In practice, there is often some middle ground. We make some assumptions of treatment variation irrelevance, and then try to make those assumptions as transparent as we possibly can. And then invite other experts to tell us why we’re wrong.

The Target Trial

The target trial makes explicit the experiment that we are trying to emulate with our observational data. The whole point is to design an experiment that we can’t actually run, and then argue that our observational data is a good enough approximation of that experiment.

Now some people will argue that it’s not important to fully define the target trial. The common argument is that “who cares exactly what the causal effects are, so long as we understand that there is a causal effect”.

To liken this argument to our example, it’s like saying “who cares if yelling at people to do jumping jacks at 9am on a Tuesday reduces cancer rates, so long as we know if we just yelled at people they would be at reduced risk for cancer”.

The problem (so says the author) is that unspecified interventions may be impractical. If the true causal effect really really depends on yelling supportive platitudes at people, and we then conclude that “yelling at people reduces cancer rates”, we may be in for a rude awakening when we try to implement our findings.

Another issue relates to conditional exchangeability. If our intervention is not well-defined, then we have an even more complicated problem with exchangeability than we already do with observational data. That is, different versions of the treatment might have a totally different set of covariates. So not only do we have to worry about whether or not the factors influencing treatment are distributed reasonably, we have to worry about whether or not they’re even the same factors. A well-defined intervention at least helps reduce the severity of this issue.
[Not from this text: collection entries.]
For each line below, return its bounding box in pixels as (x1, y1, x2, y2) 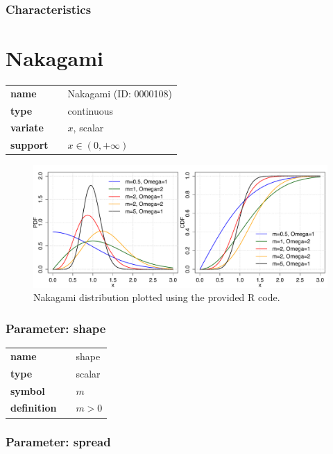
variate (10, 120, 44, 135)
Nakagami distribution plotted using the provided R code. (33, 290, 280, 305)
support (10, 138, 49, 152)
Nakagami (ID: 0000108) (67, 86, 172, 100)
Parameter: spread (6, 433, 111, 451)
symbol (10, 383, 45, 398)
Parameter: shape (6, 319, 106, 337)
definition (10, 400, 57, 415)

On prediction vs. causal inference

When we can’t make a reasonable target trial, it’s still fair game to say that we have found a predictor. This is way weaker than a causal effect. It just means that we have found a pattern in the data that we can use to predict the outcome. We may find that “whether or not a person has been yelled at” is a good predictor of their cancer risk. But without our identifiability assumptions and careful design of our target trial, we can’t say with any certainty that “yelling at people reduces cancer risk”.

Causation is not Correlation, as the story goes.